▶ _YOUR GOAL_:
Make a verbatim transcription of the records, without the pictures.

──────── RECORDS SHOWN ────────

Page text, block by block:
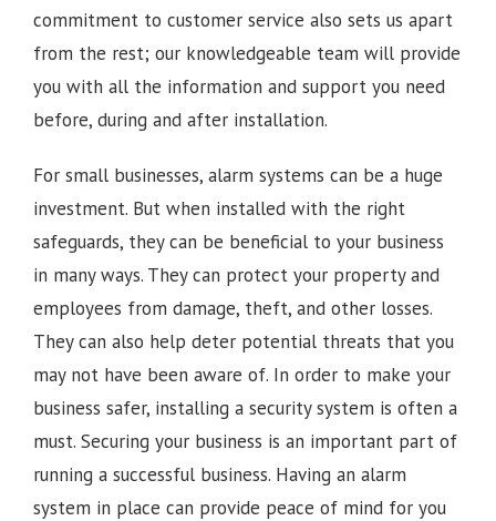
commitment to customer service also sets us apart
from the rest; our knowledgeable team will provide
you with all the information and support you need
before, during and after installation.
For small businesses, alarm systems can be a huge
investment. But when installed with the right
safeguards, they can be beneficial to your business
in many ways. They can protect your property and
employees from damage, theft, and other losses.
They can also help deter potential threats that you
may not have been aware of. In order to make your
business safer, installing a security system is often a
must. Securing your business is an important part of
running a successful business. Having an alarm
system in place can provide peace of mind for you
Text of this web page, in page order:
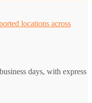
locations across
days, with express
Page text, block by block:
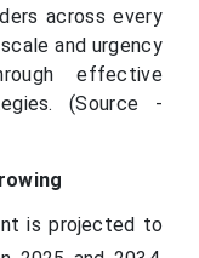
across every
and urgency
effective
(Source -
is projected to
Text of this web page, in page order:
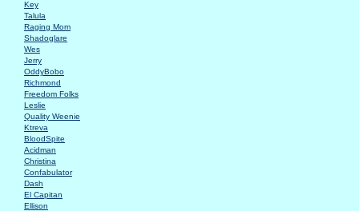
Key
Talula
Raging Mom
Shadoglare
Wes
Jerry
OddyBobo
Richmond
Freedom Folks
Leslie
Quality Weenie
Ktreva
BloodSpite
Acidman
Christina
Confabulator
Dash
El Capitan
Ellison
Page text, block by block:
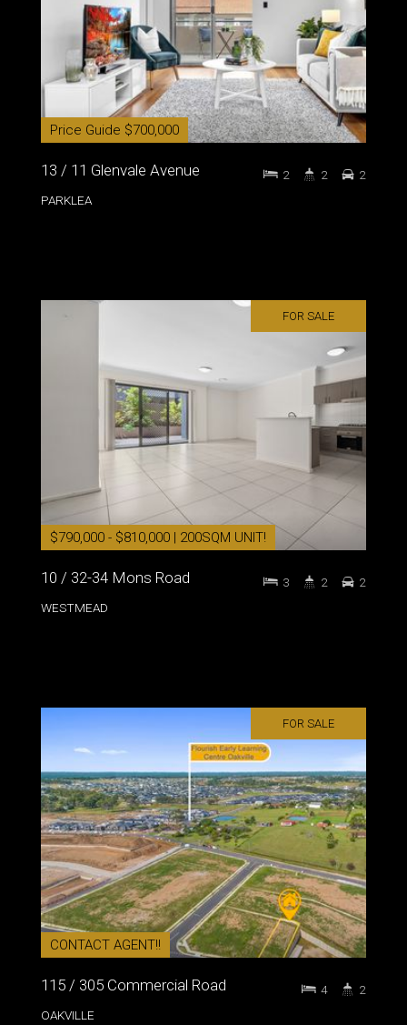
Price Guide $700,000
13 / 11 Glenvale Avenue
PARKLEA
2 2 2
FOR SALE
$790,000 - $810,000 | 200SQM UNIT!
10 / 32-34 Mons Road
WESTMEAD
3 2 2
FOR SALE
CONTACT AGENT!!
115 / 305 Commercial Road
OAKVILLE
4 2

────────

▶ _SOLVED EXERCISE_:
Page text, block by block:
commitment to customer service also sets us apart
from the rest; our knowledgeable team will provide
you with all the information and support you need
before, during and after installation.
For small businesses, alarm systems can be a huge
investment. But when installed with the right
safeguards, they can be beneficial to your business
in many ways. They can protect your property and
employees from damage, theft, and other losses.
They can also help deter potential threats that you
may not have been aware of. In order to make your
business safer, installing a security system is often a
must. Securing your business is an important part of
running a successful business. Having an alarm
system in place can provide peace of mind for you
Text of this web page, in page order:
locations across
days, with express
Page text, block by block:
across every
and urgency
effective
(Source -
is projected to
Text of this web page, in page order:
Key
Talula
Raging Mom
Shadoglare
Wes
Jerry
OddyBobo
Richmond
Freedom Folks
Leslie
Quality Weenie
Ktreva
BloodSpite
Acidman
Christina
Confabulator
Dash
El Capitan
Ellison
Page text, block by block:
Price Guide $700,000
13 / 11 Glenvale Avenue
PARKLEA
2 2 2
FOR SALE
$790,000 - $810,000 | 200SQM UNIT!
10 / 32-34 Mons Road
WESTMEAD
3 2 2
FOR SALE
CONTACT AGENT!!
115 / 305 Commercial Road
OAKVILLE
4 2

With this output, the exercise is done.